ただ、シリーズを見ている途中や、キャラクター同士の感情の絡みやシナリオに、なんだか(いい意味での「じらし」ではない)ストレスを感じてしまうのです。
 
あくまでも私見ですけれど・・・。
 
クルージェ12歳の成長過程や、感情の変化を丁寧に拾う方が、なんとなく本筋としては正しいような気がしてしまって、嬉子さんのスタンスに共感しきれないのが辛い。
 
というのが、舞台となる(どう見ても、我々が暮らしているのと同じ、あるべき自然な町並みの)世界が、「ワンダーランド」という妙な名称が与えられていて(住民たちは勿論、そんなことは知らない)、それが、"魔法世界リルム"に管理された作り物の世界、という設定が「?」なんですよ。
 
この設定に納得出来ない限り、「管理人」という立場の魔法少女たちにも、そこに住む人々の生活感にも感情移入が出来なくて舌触りの悪さがぬぐえない。
       
「褒めておこう」が基本の私のレビューで、この大きな「?」は珍しいです。
  
たとえば、「涼宮ハルヒの憂鬱」では、ヒロインが”世界を創造した女神様”というキーワードを巧みなフィルターに使っています。
「ハルヒ」では、結局は何もかも煙に巻いて、見事に普遍的な「自分探し」や「青春の命題」に話をおとしている小気味よさがあります。
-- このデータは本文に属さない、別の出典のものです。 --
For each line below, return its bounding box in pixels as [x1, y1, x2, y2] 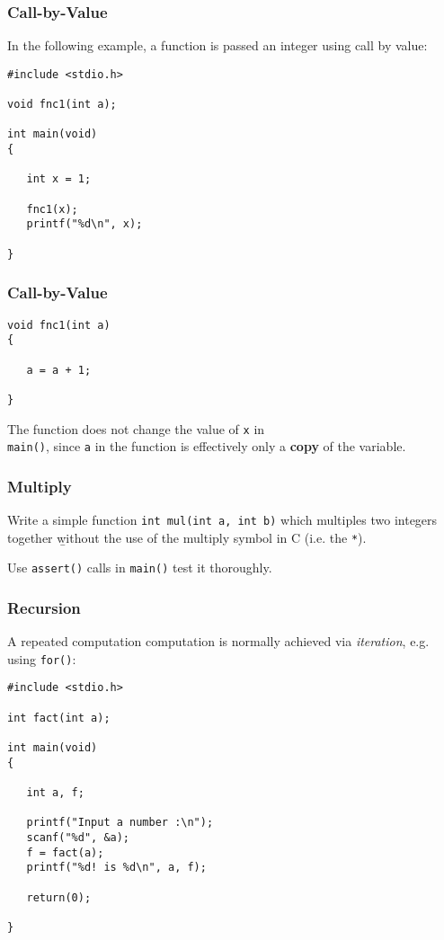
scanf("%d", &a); [26, 831, 130, 845]
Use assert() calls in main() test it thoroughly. [7, 558, 272, 577]
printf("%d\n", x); [26, 217, 143, 231]
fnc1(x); [26, 202, 78, 216]
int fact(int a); [7, 711, 111, 724]
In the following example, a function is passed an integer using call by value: [7, 36, 428, 55]
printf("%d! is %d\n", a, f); [26, 861, 207, 874]
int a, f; [26, 786, 84, 800]
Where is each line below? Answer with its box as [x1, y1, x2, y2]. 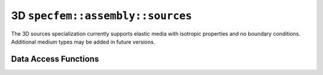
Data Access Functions [11, 54, 99, 64]
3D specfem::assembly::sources [11, 9, 193, 22]
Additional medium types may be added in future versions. [11, 38, 156, 45]
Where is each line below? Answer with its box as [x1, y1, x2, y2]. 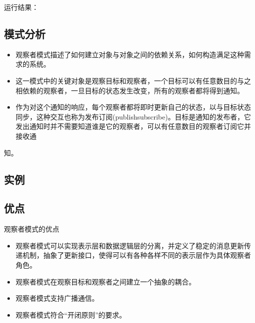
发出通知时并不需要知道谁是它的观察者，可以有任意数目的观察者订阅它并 [15, 121, 251, 131]
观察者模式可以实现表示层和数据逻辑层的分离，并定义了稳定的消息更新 [15, 240, 244, 250]
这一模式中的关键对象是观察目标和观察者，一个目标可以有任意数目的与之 [15, 75, 251, 85]
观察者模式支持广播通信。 [15, 293, 99, 303]
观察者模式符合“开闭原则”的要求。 [15, 309, 127, 320]
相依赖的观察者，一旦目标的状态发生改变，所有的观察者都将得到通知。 [15, 85, 244, 95]
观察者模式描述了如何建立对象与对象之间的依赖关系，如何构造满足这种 [15, 49, 244, 59]
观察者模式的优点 [4, 224, 59, 234]
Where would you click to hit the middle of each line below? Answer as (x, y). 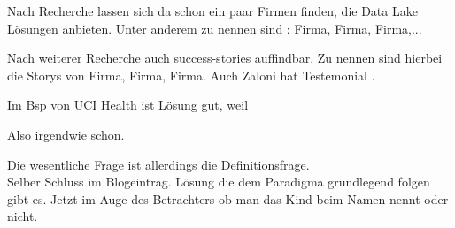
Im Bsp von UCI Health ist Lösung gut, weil (128, 105)
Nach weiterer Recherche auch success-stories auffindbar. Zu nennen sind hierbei (225, 58)
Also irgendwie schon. (66, 134)
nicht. (23, 216)
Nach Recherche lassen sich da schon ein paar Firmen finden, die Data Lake (212, 11)
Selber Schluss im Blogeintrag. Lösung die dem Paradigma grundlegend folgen (219, 182)
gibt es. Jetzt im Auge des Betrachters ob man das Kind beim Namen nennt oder (228, 198)
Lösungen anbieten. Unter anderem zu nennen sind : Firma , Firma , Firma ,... (215, 28)
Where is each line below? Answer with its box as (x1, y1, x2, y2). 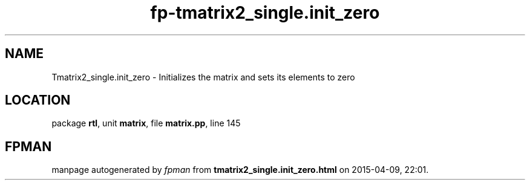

それを可能にしているのが、ヒロイン・ハルヒに(自分が神様だという)自意識がないという設定。
この「逃がし」は巧い。
それは即ち、自意識のない神様は、「ただの人間」なわけで、私たちと同じなんです。
  
ほら、私たち自身だって、私も皆さんも「主観の宇宙」しか見られない存在なんだから、即ち、自分が世界の中心なんだし、世界の中心なのに"ままならない日々の暮らし"に悶絶しているわけでしょ。

そういう存在意識が「いとおしい」し、「せつない」し、「さもありなん」と思えるわけです。
      
ところが、「世界を管理する意識」とか、「世界を創造したり、消滅させる力、意識」を自覚しているキャラクターの意識野なんて、理解出来ないし、したくもありません。
           
「奥さまは魔法少女」の「魔法世界リルム」の人々(もはや、造物主である限りは人ではないのですが)は、その管理人を自覚していて、操作も出来るという設定は甚だ面白くない。(不快という意味で。)
 
何かの記号や洒落ならいいけれど、その辺の設定は大まじめなんだから。困る(笑)。
(わがまま、気ままな「オリンパスの神々」という神々しさがあれば、いっそ諦めがつくけれど、リルムの評議会の老人たちや、その指導で動く魔法少女たちは性格の悪い、ただの等身大の生臭い人間なので・・・。)

「魔法世界リルム」にさえひっかからなければ、大変に面白く見られるアニメです。
                           
そりゃ、もう、キャラクター・デザインとか、相関図的な設定は魅力たっぷりなので♪。
(というか、「27歳の魔法少女」というアイデアは面白いので、「リルムの評議会」とか「管理人」という設定をとっぱらってリメイクしたら、突き抜けた娯楽作品が出来そうなんだけれど。)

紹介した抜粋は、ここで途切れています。